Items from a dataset
◆ ◆ ◆ ◆ ◆ ◆ ◆
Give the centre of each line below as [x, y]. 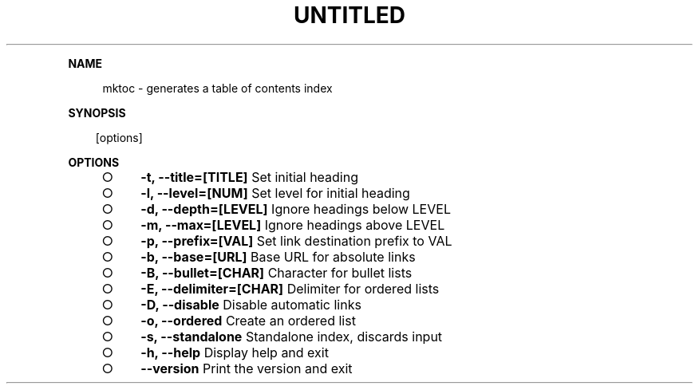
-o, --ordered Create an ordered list [248, 320]
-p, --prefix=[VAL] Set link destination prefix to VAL [296, 240]
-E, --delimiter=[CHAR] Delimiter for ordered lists [290, 288]
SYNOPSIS [97, 112]
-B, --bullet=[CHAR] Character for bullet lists [276, 272]
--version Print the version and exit [247, 368]
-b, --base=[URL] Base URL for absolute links [278, 256]
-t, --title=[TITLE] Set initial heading [249, 177]
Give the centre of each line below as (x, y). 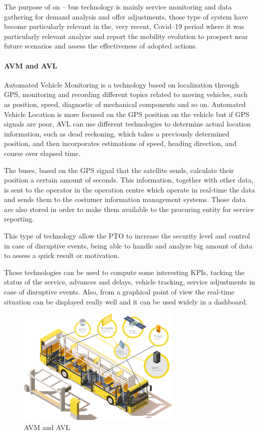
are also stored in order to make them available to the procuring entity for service (129, 209)
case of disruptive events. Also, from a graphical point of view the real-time (119, 292)
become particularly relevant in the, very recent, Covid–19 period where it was (124, 26)
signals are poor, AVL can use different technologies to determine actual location (128, 124)
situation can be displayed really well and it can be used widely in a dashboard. (126, 301)
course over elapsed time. (42, 153)
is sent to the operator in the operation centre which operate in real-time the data (129, 189)
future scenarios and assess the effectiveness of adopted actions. (101, 46)
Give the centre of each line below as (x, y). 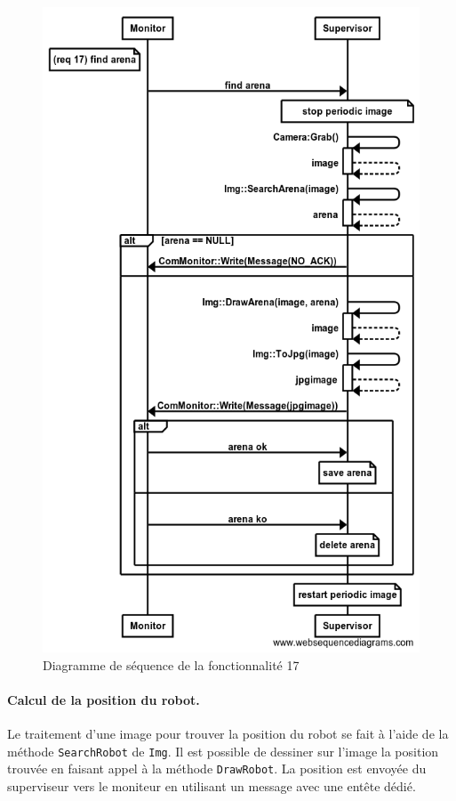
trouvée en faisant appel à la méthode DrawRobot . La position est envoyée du (217, 769)
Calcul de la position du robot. (104, 699)
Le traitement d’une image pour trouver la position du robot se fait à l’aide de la (228, 734)
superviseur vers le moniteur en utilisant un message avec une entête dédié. (212, 785)
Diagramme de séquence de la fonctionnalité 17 (171, 664)
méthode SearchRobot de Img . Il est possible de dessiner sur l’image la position (223, 751)
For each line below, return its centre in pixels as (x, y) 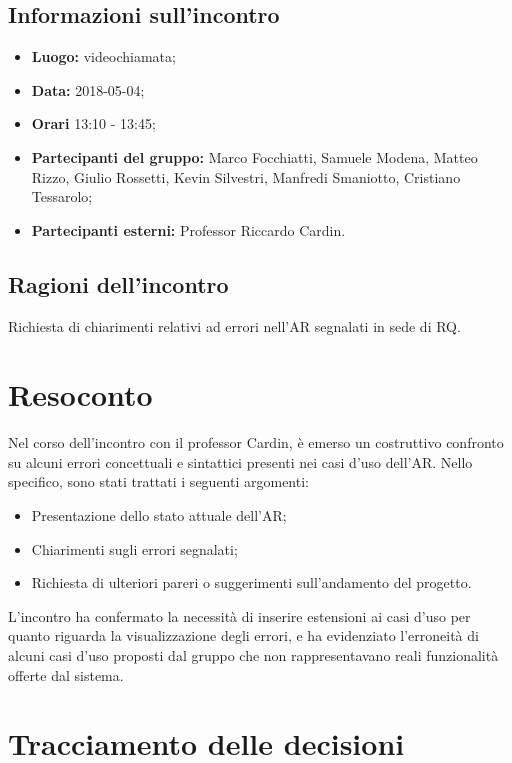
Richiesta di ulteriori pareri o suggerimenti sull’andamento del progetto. (251, 582)
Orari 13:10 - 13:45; (93, 123)
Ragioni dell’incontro (118, 283)
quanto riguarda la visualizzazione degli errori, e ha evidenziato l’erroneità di (243, 635)
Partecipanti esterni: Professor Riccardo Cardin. (188, 229)
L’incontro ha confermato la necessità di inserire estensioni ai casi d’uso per (239, 615)
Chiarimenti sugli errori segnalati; (134, 548)
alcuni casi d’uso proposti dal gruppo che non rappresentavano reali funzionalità (253, 655)
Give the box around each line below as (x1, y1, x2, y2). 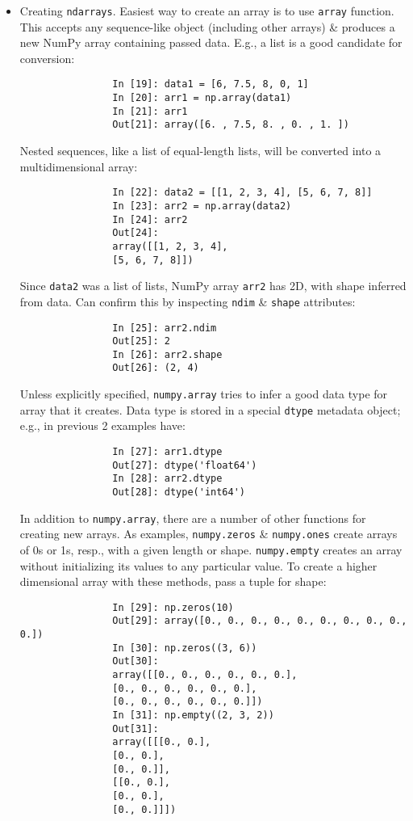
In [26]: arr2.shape (112, 348, 223, 360)
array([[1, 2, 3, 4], (112, 240, 228, 252)
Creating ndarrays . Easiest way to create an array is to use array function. (19, 2, 394, 19)
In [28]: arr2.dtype (112, 473, 223, 485)
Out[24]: (112, 227, 159, 239)
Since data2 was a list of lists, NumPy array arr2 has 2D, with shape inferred (19, 277, 407, 294)
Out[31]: (112, 722, 159, 735)
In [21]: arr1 (112, 105, 188, 117)
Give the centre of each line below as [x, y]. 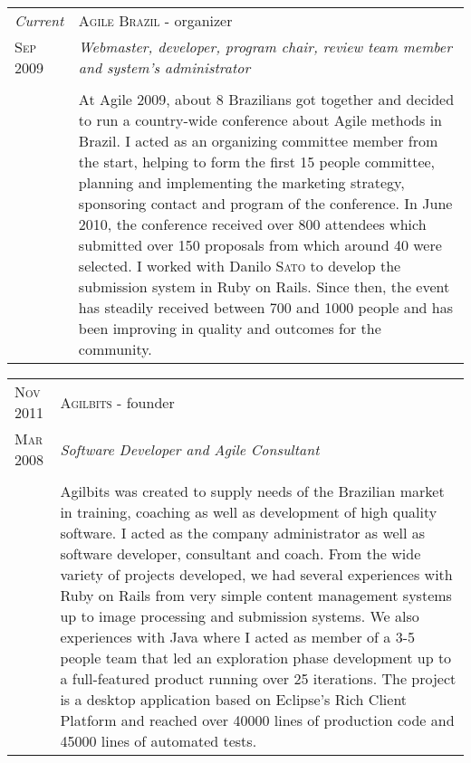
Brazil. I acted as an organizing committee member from [258, 141]
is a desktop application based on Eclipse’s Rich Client [234, 699]
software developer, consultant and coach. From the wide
◆ ◆ ◆ ◆ ◆ ◆ ◆
▶ _Task instructions_
Above are some entries. Restate word for word the lines from the one holding "case of disruptive" through the one holding "Partecipanti esterni: Professor", but not the pictures.

▶ _Answer to this exercise_
case of disruptive events. Also, from a graphical point of view the real-time (119, 292)
become particularly relevant in the, very recent, Covid–19 period where it was (124, 26)
signals are poor, AVL can use different technologies to determine actual location (128, 124)
situation can be displayed really well and it can be used widely in a dashboard. (126, 301)
course over elapsed time. (42, 153)
is sent to the operator in the operation centre which operate in real-time the data (129, 189)
future scenarios and assess the effectiveness of adopted actions. (101, 46)
Give the centre of each line below as (x, y). 
trouvée en faisant appel à la méthode DrawRobot . La position est envoyée du (217, 769)
Calcul de la position du robot. (104, 699)
Le traitement d’une image pour trouver la position du robot se fait à l’aide de la (228, 734)
superviseur vers le moniteur en utilisant un message avec une entête dédié. (212, 785)
Diagramme de séquence de la fonctionnalité 17 (171, 664)
méthode SearchRobot de Img . Il est possible de dessiner sur l’image la position (223, 751)
For each line below, return its centre in pixels as (x, y) 
Richiesta di ulteriori pareri o suggerimenti sull’andamento del progetto. (251, 582)
Orari 13:10 - 13:45; (93, 123)
Ragioni dell’incontro (118, 283)
quanto riguarda la visualizzazione degli errori, e ha evidenziato l’erroneità di (243, 635)
Partecipanti esterni: Professor Riccardo Cardin. (188, 229)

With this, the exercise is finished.